Law Firm Proposes Effort to Make FDA's Complete Response Letters More Complete
The law firm Hyman, Phelps & McNamara focuses on the Food and Drug Administration (FDA), and as such, is the largest dedicated FDA law firm in the U.S. In the company’s FDA Law Blog, attorneys Deborah L. Livornese, JP Ellison and Josephine M. Torrente outlined problems with the FDA’s complete response letter (CRL) and what should be done about it.
First off, a CRL is basically a rejection letter. When a biopharma company submits a New Drug Application (NDA) or Biologics License Application (BLA), if the agency has any issue with it, they return a CRL. It’s not a note that just says REJECTED! It’s a summary of why the agency is rejecting the application.
The key word, though, is summary. The attorneys write, “A CRL is, by its nature, a summary document that abbreviates the many months of review and independent analyses performed by a number of FDA disciplines such as medical, statistical, and clinical pharmacology, into a handful of pages. The actual detailed work performed by the FDA reviewers is embodied in various highly informative review documents that, by contrast, typically span several hundred pages.”
Which is where the attorneys say the problems come in. Because the biopharma companies that made the application aren’t given the detailed information, just the summary. The FDA allows for an End-of-Review (EOR) meeting, “which the Center for Drug Evaluation and Research (CDER) requires an applicant to attend as a prerequisite for appeal under the FDR process.”
But that is usually an hour-long meeting and the complete documentation is still not provided. As one can imagine, this is a source of a great deal of frustration on the part of biopharma companies attempting to address a deficiency. And FDA reviewers get frustrated with the companies who “just don’t get it.”
The reason for not giving the applicants the full FDA analysis is an agency interpretation of its regulations that the attorneys believe is highly questionable. “Our understanding (based to some extent on Agency lore),” they write, “is that CDER does not share the underlying reviews with the applicant because it believes that disclosing them to the applicant would make the documents disclosable, at least in some respects, to third parties, under the requirements of the Freedom of Information Act (FOIA). We believe such an interpretation is incorrect, and that FOIA case law does not require that outcome."
And they go on to point out that there are other instances where the FDA provides detailed information to the applicants but not the broader public, such as the summary minutes of the EOR meeting.
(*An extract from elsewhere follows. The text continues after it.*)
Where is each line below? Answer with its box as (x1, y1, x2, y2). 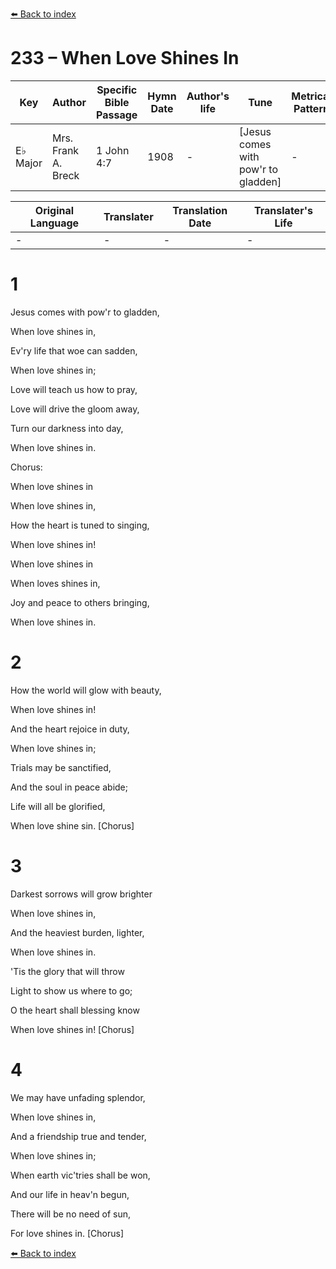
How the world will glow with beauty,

In short, the attorneys argue that the FDA should make all of their review materials available to the applicants related to CRLs. Particularly given the amount of effort the FDA has made in recent years to speed the approval process by offering Accelerated Approvals, vouchers, and conducting various pilot programs aimed at streamlining the process, it is puzzling the agency doesn’t provide full access to its rejection-related materials.
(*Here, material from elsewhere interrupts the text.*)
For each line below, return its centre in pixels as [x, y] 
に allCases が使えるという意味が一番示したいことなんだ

Livornese, Ellison and Torrente write, “Without the benefit of access to the complex analyses and thinking that underlie a CRL, an applicant may be denied the ability to efficiently move its program forward, and may spend significant time and money, or make the decision to abandon a program, based on incomplete information—despite the existence of fully developed and internally vetted detailed reviews. FDA’s public health mission is not promoted by unnecessarily withholding information that could be used to more efficiently move new drugs into an approvable position (or have sponsors make fully informed decisions to halt programs for products that are destined to not be approved).”